Бен покачал головой.
– Майк не так уж кроток, Джубал. Он не колеблется, убивая людей. Но он совершеннейший анархист: запереть человека – это неправильность. Свобода личности – и полная ответственность личности за поступки. Ты есть Бог.
– И где же вы тут видите противоречие, сэр? Убийство человека может быть необходимым. Но тюремное заключение – это преступление против личности данного человека… и твоей собственной.
Бен взглянул на него.
– Майк прав: вы грокаете в полноте… в его стиле. Я далек от совершенства… Я еще только учусь. – Он обернулся к Доун. – И как они это восприняли?
Она тихонько прыснула.
– В осиное гнездо сунули палку. Мэр кипит. Он запросил подмогу у штата и Федерации… и получил ее. Мы видели приземление крупных сил полиции. Но стоило им выбраться из машин, как Майк лишил их всей амуниции, включая ботинки.
– Я грокаю, – сказал Бен, – он останется в трансе, пока они не пойдут на попятный. Чтобы работать с такой массой деталей, он должен растягивать время до бесконечности.
– Не думаю. – Доун покачала головой. – Я не обошлась бы без транса, доведись мне делать десятую часть того, что делает Майк. Но я грокаю, что Майкл мог бы делать это, даже раскатывая на велосипеде вниз головой.
– Хм… Не знаю, я пока еще делаю песочные куличики. – Он поднялся.
– У меня от ваших чудес иной раз голова кругом, идет, золотко. Пойду-ка посмотрю стерео. – Он задержался, чтобы поцеловать ее. – А ты развлекай старого Папу Джубала. Он любит маленьких девочек. – Кэкстон пошел к двери, и пачка сигарет, догнав его, нырнула ему в карман.
Джубал спросил:
– Это вы сделали? Или Бен?
– Бен. Он всегда забывает свои сигареты. Они летают за ним по всему Гнезду.
– Хм… Неплохие песочные куличики удаются нашему Бену.
– Бен преуспевает больше, чем сам признается. Он очень святой человек.
– Хм… Доун, ведь вы та Доун Ардент, которую я встречал в Храме Фостера, да?

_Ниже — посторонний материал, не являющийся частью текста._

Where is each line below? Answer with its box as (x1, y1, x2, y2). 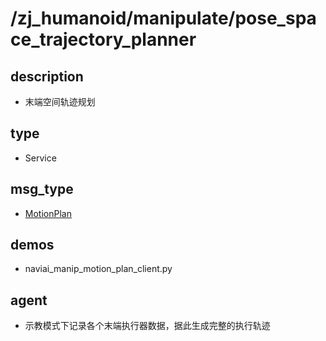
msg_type (10, 181, 74, 198)
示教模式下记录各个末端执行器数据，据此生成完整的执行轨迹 (24, 320, 271, 332)
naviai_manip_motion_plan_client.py (24, 263, 173, 275)
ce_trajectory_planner (10, 28, 197, 51)
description (10, 68, 84, 85)
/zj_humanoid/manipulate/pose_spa (10, 7, 317, 30)
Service (24, 152, 57, 164)
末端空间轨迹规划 (24, 96, 96, 107)

– О, так вы помните! – Она расцвела, как девочка, получившая долгожданный леденец.
– Конечно. Но вы изменились. Вы кажетесь еще прекраснее.
– Это потому, что так оно и есть, – просто сказала она. – Вы по ошибке приняли меня за Джил. Она тоже стала красивее, чем была.
– А где это прелестное дитя? Мне бы хотелось увидеть ее.
– Она работает. – Доун помолчала. – Но я сказала ей, и она сейчас придет. – Она снова помолчала. – Я сменю ее. Если вы позволите.
– Конечно-конечно.
Она поднялась и ушла, и тут же рядом с Джубалом оказался доктор Махмуд.
Джубал сурово поглядел на него.
– Вообще-то тебе следовало бы проявить учтивость и дать мне знать, что вы прибыли, а то вместо этого я вдруг обнаруживаю свою крестную дочь, за которой присматривает змея.
– Ну, Джубал, вы всегда страшно торопитесь.
– Сэр, когда человеку столько лет… – Он остановился, потому что две ладошки легли ему на глаза, и знакомый голос потребовал: – Угадайте, кто?
– Вельзевул?
– Нет.
– Леди Макбет?
– Теплее. Последняя попытка.
– Джиллиан, прекрати и сядь рядышком.
– Да, отец.
– И прекрати называть меня отцом вне стен моего дома. Сэр, как я говорил, когда человеку столько лет, сколько мне, он поневоле должен спешить делать некоторые вещи. Каждый восход солнца – драгоценнейший камень… ибо однажды можно не дождаться его заката.
Махмуд улыбнулся.
– Джубал, вы полагаете, что стоит вам перестать чудить, и мир остановится?
– Точно так, сэр… с моей точки зрения. – Мириам подошла и молча села рядом с Харшоу. Он положил руку ей на плечо. – Поскольку я не слишком жаждал узреть твою противную физиономию… и несколько более приятное личико моей бывшей секретарши…
Мириам прошептала ему в ухо:
– Босс, вам так не терпится получить пинок в живот? Я исключительно прекрасна. И это мнение крупнейшего специалиста.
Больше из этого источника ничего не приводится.